D’une façon générale, les mèmes servent à délégitimer un candidat, observe Simon, dont le mémoire de maîtrise s’intitule Les mèmes Internet politiques en tant qu’outils de légitimation et de délégitimation des chefs politiques : le cas de la campagne fédérale de 2019.

« Lors de la campagne fédérale de 2019, les mèmes mettant en scène Justin Trudeau ou Andrew Sheer n’étaient pas positifs », affirme l’étudiant. D’après son estimation, 98 % des mèmes sur Justin Trudeau le délégitimaient.
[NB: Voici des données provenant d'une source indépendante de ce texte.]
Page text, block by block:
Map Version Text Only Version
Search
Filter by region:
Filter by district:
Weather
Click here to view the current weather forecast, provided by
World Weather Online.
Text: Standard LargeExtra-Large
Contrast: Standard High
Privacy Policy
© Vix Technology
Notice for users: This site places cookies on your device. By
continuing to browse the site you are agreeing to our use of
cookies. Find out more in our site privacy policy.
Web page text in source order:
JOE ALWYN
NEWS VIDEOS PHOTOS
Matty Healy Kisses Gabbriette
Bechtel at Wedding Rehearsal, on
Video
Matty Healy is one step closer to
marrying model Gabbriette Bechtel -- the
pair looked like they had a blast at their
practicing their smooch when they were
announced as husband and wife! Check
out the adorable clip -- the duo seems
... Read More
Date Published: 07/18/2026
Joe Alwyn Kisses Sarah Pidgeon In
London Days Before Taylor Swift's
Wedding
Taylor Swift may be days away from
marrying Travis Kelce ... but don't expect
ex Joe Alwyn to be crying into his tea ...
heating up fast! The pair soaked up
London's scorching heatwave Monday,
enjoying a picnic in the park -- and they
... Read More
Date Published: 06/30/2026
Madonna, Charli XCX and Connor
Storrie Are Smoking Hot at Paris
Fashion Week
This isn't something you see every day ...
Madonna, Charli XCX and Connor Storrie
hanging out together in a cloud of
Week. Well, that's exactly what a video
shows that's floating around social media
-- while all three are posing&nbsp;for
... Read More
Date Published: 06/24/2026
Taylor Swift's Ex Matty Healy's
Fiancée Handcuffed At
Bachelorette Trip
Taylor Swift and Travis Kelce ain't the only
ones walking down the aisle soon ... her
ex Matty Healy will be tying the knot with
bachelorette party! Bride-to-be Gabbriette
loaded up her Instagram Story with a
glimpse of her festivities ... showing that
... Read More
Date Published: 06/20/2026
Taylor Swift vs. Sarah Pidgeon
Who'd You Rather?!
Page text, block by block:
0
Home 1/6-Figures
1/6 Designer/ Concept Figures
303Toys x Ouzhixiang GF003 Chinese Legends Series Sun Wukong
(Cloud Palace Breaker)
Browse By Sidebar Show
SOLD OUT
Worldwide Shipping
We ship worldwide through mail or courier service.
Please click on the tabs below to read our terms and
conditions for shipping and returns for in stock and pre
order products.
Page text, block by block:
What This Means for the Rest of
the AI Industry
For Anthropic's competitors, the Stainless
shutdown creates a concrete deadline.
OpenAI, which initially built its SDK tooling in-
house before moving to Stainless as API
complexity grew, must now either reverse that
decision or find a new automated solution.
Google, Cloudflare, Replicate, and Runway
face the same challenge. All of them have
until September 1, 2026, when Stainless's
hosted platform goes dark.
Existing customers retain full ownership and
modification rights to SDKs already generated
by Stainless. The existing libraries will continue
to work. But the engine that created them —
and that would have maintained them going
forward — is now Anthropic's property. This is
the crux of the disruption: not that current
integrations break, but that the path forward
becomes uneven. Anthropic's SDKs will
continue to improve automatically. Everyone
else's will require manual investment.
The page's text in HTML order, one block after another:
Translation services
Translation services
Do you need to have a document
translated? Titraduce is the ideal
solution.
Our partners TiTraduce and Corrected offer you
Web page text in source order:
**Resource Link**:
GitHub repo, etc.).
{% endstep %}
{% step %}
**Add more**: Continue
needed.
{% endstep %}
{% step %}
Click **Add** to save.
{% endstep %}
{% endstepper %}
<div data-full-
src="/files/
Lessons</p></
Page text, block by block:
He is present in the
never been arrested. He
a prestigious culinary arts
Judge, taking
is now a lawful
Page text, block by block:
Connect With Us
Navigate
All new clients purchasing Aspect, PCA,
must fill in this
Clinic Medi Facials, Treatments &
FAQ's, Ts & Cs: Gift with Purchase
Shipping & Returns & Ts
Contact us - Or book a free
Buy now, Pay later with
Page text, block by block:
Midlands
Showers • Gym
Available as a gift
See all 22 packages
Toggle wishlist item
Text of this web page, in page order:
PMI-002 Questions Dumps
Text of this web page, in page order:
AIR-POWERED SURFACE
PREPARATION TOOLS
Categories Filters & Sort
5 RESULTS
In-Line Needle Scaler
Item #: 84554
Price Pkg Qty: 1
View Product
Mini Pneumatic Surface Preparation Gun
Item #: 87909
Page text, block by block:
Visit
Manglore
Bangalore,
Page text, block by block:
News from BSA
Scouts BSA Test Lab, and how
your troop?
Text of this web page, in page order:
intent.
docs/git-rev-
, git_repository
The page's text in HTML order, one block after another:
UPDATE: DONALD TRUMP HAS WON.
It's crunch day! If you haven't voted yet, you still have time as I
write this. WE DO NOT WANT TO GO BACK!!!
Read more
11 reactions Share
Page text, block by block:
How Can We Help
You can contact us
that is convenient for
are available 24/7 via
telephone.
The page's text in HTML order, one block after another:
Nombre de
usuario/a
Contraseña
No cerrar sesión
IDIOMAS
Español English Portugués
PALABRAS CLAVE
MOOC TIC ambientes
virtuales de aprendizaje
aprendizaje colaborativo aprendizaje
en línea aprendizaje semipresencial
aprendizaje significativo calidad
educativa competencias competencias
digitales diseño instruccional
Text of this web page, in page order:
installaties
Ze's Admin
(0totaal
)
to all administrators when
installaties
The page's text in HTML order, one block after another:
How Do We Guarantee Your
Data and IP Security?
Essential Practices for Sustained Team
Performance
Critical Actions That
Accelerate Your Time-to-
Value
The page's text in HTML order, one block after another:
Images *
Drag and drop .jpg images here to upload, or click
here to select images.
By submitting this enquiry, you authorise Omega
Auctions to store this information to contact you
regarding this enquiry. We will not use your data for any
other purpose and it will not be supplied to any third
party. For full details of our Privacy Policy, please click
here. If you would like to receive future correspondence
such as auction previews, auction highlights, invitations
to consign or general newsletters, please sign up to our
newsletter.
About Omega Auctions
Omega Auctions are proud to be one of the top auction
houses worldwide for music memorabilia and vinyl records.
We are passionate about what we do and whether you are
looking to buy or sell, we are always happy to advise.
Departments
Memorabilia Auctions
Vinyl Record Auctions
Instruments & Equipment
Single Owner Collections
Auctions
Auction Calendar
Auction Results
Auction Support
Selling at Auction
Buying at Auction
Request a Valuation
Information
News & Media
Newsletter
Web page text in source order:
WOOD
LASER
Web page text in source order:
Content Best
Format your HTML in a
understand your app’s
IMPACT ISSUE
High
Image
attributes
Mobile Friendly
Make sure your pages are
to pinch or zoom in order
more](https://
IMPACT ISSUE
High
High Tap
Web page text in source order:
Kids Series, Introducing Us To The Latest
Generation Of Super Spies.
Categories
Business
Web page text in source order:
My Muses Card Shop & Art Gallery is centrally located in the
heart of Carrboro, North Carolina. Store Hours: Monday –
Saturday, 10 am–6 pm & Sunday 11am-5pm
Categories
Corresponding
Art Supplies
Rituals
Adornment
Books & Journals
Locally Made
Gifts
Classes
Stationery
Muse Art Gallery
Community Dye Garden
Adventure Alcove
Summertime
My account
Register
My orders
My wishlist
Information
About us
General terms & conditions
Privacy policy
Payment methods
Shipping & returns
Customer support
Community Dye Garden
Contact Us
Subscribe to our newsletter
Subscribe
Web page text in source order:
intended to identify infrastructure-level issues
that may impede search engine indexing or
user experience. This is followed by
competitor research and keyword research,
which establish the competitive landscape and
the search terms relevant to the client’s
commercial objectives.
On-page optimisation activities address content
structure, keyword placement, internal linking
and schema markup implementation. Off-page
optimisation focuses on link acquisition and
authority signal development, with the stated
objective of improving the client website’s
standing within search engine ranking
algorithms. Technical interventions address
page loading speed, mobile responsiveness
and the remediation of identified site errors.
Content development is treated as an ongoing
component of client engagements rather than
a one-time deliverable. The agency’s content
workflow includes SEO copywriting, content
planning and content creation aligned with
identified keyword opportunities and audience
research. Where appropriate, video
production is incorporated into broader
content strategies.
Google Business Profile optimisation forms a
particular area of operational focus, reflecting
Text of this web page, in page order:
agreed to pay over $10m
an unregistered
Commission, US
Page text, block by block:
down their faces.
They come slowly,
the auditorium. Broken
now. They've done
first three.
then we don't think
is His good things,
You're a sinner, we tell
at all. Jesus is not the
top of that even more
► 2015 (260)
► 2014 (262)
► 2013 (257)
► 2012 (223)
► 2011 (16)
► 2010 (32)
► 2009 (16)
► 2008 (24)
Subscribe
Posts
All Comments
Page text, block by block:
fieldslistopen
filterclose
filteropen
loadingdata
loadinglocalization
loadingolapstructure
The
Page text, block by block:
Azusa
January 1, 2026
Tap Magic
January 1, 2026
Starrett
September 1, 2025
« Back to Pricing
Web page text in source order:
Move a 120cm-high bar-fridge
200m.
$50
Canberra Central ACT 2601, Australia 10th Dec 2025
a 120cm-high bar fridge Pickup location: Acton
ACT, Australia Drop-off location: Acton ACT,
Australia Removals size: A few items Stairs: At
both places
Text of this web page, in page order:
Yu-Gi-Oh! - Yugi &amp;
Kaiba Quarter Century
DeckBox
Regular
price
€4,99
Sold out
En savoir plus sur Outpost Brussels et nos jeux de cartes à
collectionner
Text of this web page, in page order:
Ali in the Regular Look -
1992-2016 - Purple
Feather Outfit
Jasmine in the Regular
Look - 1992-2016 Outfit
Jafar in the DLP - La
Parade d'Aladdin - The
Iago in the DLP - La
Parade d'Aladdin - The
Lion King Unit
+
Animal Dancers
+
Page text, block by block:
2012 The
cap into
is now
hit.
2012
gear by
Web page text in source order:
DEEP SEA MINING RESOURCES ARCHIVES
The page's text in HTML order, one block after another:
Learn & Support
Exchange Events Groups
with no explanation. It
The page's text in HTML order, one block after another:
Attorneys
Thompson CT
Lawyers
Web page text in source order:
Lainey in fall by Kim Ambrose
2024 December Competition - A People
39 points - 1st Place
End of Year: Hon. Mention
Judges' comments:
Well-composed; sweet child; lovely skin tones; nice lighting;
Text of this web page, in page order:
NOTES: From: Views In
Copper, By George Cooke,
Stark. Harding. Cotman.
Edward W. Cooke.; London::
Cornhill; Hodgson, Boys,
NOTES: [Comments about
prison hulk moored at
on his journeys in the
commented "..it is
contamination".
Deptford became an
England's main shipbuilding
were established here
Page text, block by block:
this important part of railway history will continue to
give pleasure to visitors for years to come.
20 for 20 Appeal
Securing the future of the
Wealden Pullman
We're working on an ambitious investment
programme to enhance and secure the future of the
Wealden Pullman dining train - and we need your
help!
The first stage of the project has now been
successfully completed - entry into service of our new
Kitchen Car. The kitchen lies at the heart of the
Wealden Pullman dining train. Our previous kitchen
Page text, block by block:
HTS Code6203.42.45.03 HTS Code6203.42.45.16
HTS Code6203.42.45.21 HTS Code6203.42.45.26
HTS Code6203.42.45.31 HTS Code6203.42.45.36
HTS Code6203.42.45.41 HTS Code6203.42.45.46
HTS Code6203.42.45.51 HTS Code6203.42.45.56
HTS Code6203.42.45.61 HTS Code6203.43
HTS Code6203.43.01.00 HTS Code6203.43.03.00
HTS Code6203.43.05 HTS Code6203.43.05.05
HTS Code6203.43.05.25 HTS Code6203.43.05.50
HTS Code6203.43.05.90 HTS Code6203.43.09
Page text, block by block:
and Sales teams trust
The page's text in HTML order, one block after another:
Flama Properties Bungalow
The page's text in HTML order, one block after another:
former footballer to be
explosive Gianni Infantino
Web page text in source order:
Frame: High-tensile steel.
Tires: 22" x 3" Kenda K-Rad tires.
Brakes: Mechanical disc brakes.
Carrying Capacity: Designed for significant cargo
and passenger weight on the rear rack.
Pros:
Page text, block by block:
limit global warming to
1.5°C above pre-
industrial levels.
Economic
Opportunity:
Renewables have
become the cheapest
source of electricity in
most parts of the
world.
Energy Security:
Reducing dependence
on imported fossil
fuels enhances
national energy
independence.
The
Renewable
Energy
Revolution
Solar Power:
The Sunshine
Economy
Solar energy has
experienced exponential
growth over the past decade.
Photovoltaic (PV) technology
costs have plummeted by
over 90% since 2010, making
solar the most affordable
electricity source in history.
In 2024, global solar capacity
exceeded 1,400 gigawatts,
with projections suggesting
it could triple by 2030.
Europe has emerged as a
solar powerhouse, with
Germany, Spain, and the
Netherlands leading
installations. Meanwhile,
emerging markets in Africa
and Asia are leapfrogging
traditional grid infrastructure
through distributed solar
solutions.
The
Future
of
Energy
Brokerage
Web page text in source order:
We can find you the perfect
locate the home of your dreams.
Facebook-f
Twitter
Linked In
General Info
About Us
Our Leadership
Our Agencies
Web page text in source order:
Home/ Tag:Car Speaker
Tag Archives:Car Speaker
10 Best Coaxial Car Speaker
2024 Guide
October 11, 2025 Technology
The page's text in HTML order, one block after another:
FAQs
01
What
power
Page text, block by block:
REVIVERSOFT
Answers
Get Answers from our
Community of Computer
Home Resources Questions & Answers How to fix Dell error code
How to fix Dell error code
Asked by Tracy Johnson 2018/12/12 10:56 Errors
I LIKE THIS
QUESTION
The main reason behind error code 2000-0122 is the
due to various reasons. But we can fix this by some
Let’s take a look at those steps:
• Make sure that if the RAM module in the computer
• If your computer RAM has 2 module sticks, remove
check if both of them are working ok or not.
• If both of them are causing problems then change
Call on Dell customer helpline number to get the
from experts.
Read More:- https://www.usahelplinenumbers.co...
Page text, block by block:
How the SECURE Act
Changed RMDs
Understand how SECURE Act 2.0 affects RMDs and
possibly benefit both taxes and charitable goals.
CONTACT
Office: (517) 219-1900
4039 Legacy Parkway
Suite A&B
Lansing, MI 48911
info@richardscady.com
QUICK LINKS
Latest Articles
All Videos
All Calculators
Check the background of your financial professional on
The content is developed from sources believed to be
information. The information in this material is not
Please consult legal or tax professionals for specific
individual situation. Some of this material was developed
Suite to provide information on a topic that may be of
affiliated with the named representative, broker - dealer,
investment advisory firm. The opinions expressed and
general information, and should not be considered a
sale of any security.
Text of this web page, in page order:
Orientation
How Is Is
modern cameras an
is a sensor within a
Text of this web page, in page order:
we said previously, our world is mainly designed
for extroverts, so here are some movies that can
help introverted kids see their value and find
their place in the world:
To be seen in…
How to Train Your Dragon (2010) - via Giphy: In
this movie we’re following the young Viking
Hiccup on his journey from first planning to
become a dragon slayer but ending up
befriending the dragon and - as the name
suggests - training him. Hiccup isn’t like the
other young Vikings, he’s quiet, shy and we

Simon relève tout de même une exception dans le paysage politique canadien. « Jagmeet Singh, lui, se retrouve légitimé par les mèmes », souligne-t-il.

 

 

Les mèmes sont également une façon de faire passer un message politique à un public plus jeune ou déconnecté des actualités politiques. « Ils véhiculent un message simple et critique envers leurs adversaires politiques, d’une façon rapide et ludique », précise Simon.

 

 

Qui se cache derrière les mèmes ?

Si les mèmes se politisent, ils ne sont pas endossés par les partis directement. Au Canada comme aux États-Unis, des organisations qui évoluent en parallèle des partis se chargent de leur création et de leur diffusion. « Aux États-Unis, il y a le Projet Lincoln, une organisation républicaine anti-Trumpqui a repris les codes du mème pour faire des campagnes publicitaires sur les réseaux sociaux lors de cette élection de 2020 », poursuit Simon. Le candidat à l’investiture démocrate Michael Bloomberg a également tenté de recruter des créateurs de mèmes lors de sa campagne.

Au Canada, le groupe Canada Proud et son pendant québécois Québec fier utilisent le langage des mèmes contre Justin Trudeau. « C’est un moyen de faire passer leur agenda plus à droite et de décrier une politique contraire à leurs objectifs », détaille Simon.

 

 

Une utilisation légiférée ?

Actuellement, rien ne légifère contre l’utilisation des mèmes comme outil politique au Canada ou aux États-Unis, d’après l’étudiant. « Des journalistes ont posé la question lors de la campagne fédérale de 2019, mais pour l’instant, il n’y a pas vraiment de standard par rapport à ça », explique-t-il.

Pour le moment, l’influence de ces vignettes humoristiques n’a pas été prouvée. Les résultats du travail de Simon sur la campagne fédérale de 2019 ne relèvent pas de répercussions directes sur le résultat de l’élection. Sur 304 mèmes, 298 étaient négatifs envers Justin Trudeau, qui a pourtant remporté l’élection. « C’est donc difficile de trouver si ça influence directement le vote, mais il faut considérer le poids que ça peut jouer », prévient l’étudiant.